There is an immense seductiveness in believing that I am in control of my life in the first place.  It is a wholly inaccurate belief, however it is one that I think most people ascribe to, perhaps less tenaciously than I do, after all, having Asperger's inherently causes unrealistic beliefs of control or lack of control.  But I have seen that people not on the Autism Spectrum act in similar ways.  It seems as though we all want to be in control of our lives.  We want to know what comes next.  We want to believe that we can alter the outcomes of every situation we find ourselves in. 

So, here I find myself again, needing to admit that I have been depressed, that I needed more medication, and that I was no longer able to control my reactions to certain stressors.  I couldn't alter the outcomes of the situations in my life.  I couldn't fix what was wrong.  

This is because my beast of mental illness was rousing from its slumber.  It was groaning with a hope for attention, grasping at me, trying to take control of the wheel.  It was seducing me with the false promises of control, that if I let it drive, I might get a turn too.  This is a natural occurrence, a frequent one, sadly in my life, however it managed to catch me off guard at first.  I began blaming my disappointments as a victim of a world out to get me.  I began enacting the 3 steps of "crazy" I detailed the last time I wrote.  I was certain that my loved ones were lying to me, that I was the victim, and that drama was the only answer.  My beast was attempting to drag me down that rabbit hole once again. 

It was using pride to weaken my inner strength.  Pride that I could handle my own problems. Pride that I was in control.  Pride that I could be the one to who was in control when everyone else was spinning out of control around me.  
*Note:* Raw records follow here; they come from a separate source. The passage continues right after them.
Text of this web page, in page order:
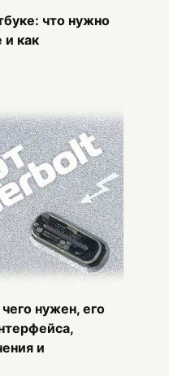
что нужно
и как
нужен, его
и
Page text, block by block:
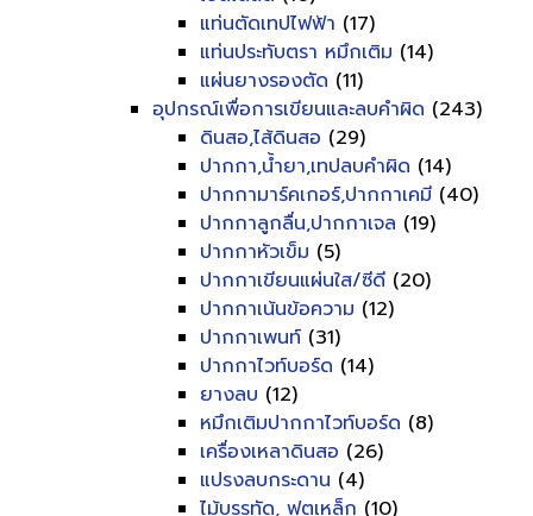
แท่นตัดเทปไฟฟ้า (17)
แท่นประทับตรา หมึกเติม (14)
แผ่นยางรองตัด (11)
อุปกรณ์เพื่อการเขียนและลบคำผิด (243)
ดินสอ,ไส้ดินสอ (29)
ปากกา,น้ำยา,เทปลบคำผิด (14)
ปากกามาร์คเกอร์,ปากกาเคมี (40)
ปากกาลูกลื่น,ปากกาเจล (19)
ปากกาหัวเข็ม (5)
ปากกาเขียนแผ่นใส/ซีดี (20)
ปากกาเน้นข้อความ (12)
ปากกาเพนท์ (31)
ปากกาไวท์บอร์ด (14)
ยางลบ (12)
หมึกเติมปากกาไวท์บอร์ด (8)
เครื่องเหลาดินสอ (26)
แปรงลบกระดาน (4)
ไม้บรรทัด, ฟุตเหล็ก (10)
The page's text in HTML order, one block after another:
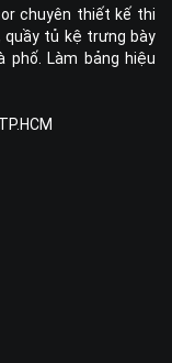
chuyên thiết kế thi
quầy tủ kệ trưng bày
phố. Làm bảng hiệu
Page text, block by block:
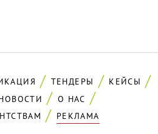
ТЕНДЕРЫ
КЕЙСЫ
О НАС
РЕКЛАМА
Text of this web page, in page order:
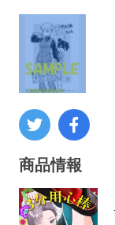
商品情報
数学
コンピュー
ミリタリー
その他
イベント

But in reality, I was the one in the downward spiral.  And I had the beast of mental illness dragging me as fast and as far as it could.
Queen Esther
copper figurine
by Hans Teppich -
gift from
Bubbe Marcia

There is an upcoming Jewish holiday in my interfaith life that serves as a touchstone and reminder of the mental illness I battle.  The holy day of Purim is on the 23rd of February this year and it will tell the story of a woman of faith, who was tempted to deny her religion, her faith, and her own self, and instead trusted in G-d and the power of true faith.   
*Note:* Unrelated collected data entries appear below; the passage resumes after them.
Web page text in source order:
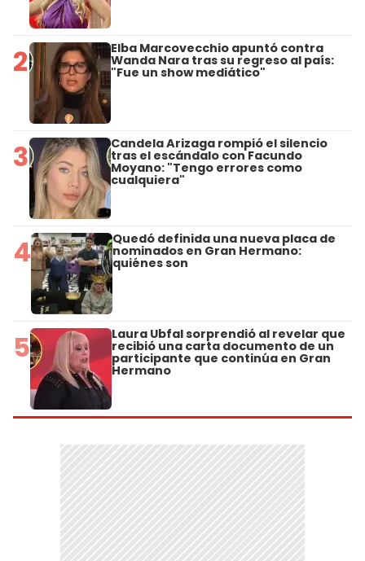
2 Elba Marcovecchio apuntó contra
Wanda Nara tras su regreso al país:
"Fue un show mediático"
3 Candela Arizaga rompió el silencio
tras el escándalo con Facundo
Moyano: "Tengo errores como
cualquiera"
4 Quedó definida una nueva placa de
nominados en Gran Hermano:
quiénes son
5 Laura Ubfal sorprendió al revelar que
recibió una carta documento de un
participante que continúa en Gran
Hermano
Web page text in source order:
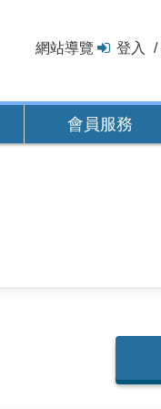
網站導覽 登入
會員服務
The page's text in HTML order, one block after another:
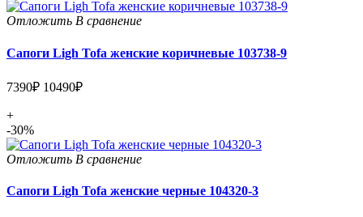
Отложить В сравнение
Сапоги Ligh Tofa женские коричневые 103738-9
7390₽ 10490₽
+
-30%
Отложить В сравнение
Сапоги Ligh Tofa женские черные 104320-3

Purim is a holy day celebrating the triumph of Queen Esther over Haman as she saved her people from destruction by being true to her own faith and her G-d.  She trusted that her uncle Mordecai was right and right with G-d.  She trusted that honesty would eventually defeat tyranny.  She trusted that the G-d of Abraham, Isaac, and Jacob, and of Sarah, Rebekah, Leah and Rachel would be in control in the grave situation she found herself in.  And her trust was well placed.  She succeeded in her mission and thousands of years later we are still reciting, singing, and celebrating her actions and her faith. 

My beast was tempting me to trust in it rather than in G-d.  It was tempting me to trust in myself and my own abilities, instead of everyone else around me. It was confusing my thinking as it always does, and telling me that faith in G-d wasn't the truth I needed to believe.  My beast wanted me to trust in it and a faith in destruction and pain that it has lived all its life.  And I almost let it.     

But instead, I re-centered.  I took a deep breath.  I began to ask for the help I needed.  I began to admit to myself that it was the beast, the neurochemistry of mental illness in my brain, that was preaching its own version of faith and not the faith or G-d that I believe in.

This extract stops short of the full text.